Saturday, June 28 | 8 pm | Campbell Recital Hall
Tickets: $28 general | $14 students

Online: Ticketweb
By phone: 650.725.ARTS (2787); In Person: Stanford Ticket Office
For more information, go to our Ticketing Information Page

Program Notes

“Stallings’ voice is supple and timeless… encompassing the whole history of music.” – San Francisco Chronicle

According to the New York Times, “perhaps the best jazz singer singing today is a woman almost everybody seems to have missed.” That woman is Mary Stallings, a Bay Area native who established a name for herself as one of the finest jazz singers of the 1960s, performing with such luminaries as Dizzy Gillespie, Cal Tjader, Billy Eckstine, and Count Basie. After taking a hiatus from her recording career in the 1970s to raise her daughter and work as a clothes designer, Stallings stepped back into the national jazz spotlight in 1999 when the owner of the famous Village Vanguard nightclub in New York heard a recording of her singing and eventually tracked her down at her home in San Francisco. Ever since then, jazz fans have had the pleasure of rediscovering Stallings, whose voice and phrasing continued to mature and improve during her long sabbatical. In 2006 she was presented with the San Francisco Jazz Festival’s Beacon Award for her contributions to jazz in the Bay Area.

Mary Stallings web site


Q&A with Mary Stallings

What is the first recording you remember hearing as a child?
Billie  Holiday

What job would you have if you weren’t a jazz musician?
clothes designer

What’s the strangest experience you’ve ever had on the bandstand?
various wardrobe malfunctions that I cannot speak of

What's your favorite food?
Healthy Food!

What's the most exotic place you’ve traveled to as a musician?
Burma

What‚s the last book you’ve read?
“The Secret” by Rhonda Byrne

If you could play with any other musician, living or dead (with whom you have not played), who would it be and why?
Louis Armstrong, Hank Jones, Jimmy Jones for obvious reasons

What's your favorite tune?
Lush Life

What's your favorite jazz venue?
Village Vanguard, NY

Who is your greatest musical influence?
Dina Washington, various horn players and many musicians over so many years – that’s a tough question!

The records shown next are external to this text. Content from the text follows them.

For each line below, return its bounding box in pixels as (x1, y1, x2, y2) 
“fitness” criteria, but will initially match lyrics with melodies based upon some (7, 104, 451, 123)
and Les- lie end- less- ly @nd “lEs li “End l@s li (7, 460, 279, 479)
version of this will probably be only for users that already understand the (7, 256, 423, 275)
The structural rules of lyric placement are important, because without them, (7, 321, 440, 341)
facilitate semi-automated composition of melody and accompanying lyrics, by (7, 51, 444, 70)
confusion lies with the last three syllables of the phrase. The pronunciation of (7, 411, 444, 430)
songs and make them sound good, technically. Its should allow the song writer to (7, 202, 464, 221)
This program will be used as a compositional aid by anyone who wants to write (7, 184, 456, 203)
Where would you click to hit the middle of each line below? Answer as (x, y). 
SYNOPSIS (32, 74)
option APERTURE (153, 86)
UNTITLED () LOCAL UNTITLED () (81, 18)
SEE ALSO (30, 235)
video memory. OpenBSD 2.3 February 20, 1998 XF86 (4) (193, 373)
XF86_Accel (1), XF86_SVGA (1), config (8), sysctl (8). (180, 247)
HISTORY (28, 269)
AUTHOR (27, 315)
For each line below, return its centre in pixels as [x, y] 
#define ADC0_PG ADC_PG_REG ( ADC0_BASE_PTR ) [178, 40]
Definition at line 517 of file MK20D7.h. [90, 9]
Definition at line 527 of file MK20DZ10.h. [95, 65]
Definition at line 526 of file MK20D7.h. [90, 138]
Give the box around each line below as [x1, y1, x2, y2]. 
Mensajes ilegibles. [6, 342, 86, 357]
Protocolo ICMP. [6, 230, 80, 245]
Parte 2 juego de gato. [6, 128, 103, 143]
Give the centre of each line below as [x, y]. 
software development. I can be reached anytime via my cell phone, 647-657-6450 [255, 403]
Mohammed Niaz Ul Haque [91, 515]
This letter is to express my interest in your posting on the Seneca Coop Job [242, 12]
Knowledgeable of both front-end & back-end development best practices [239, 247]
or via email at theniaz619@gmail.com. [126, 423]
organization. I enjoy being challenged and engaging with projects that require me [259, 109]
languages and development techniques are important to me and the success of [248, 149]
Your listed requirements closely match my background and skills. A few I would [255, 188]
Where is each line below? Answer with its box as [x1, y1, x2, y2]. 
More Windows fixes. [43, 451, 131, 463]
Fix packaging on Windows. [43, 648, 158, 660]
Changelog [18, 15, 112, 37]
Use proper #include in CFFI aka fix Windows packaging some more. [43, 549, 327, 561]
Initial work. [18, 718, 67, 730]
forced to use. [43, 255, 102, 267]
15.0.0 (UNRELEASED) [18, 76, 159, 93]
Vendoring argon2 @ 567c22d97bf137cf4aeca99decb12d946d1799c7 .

How much do you practice each week? 
15–20 hours per week.

What hobbies do you have? 
gardening, interior design

When did you become interested in music, and what circumstances or events led to your becoming a professional musician?
I began singing when I was eight years old, and started working at that age. I was introduced in church to religious music which formed my dreams, and career from there. I sang at the age of 15 professionally, it's all history from there on out.

 If you were to describe your music as a color, what color would it be and why?
 blue, red, yellow, and white. It all depends on the day, the mood, the love, etc.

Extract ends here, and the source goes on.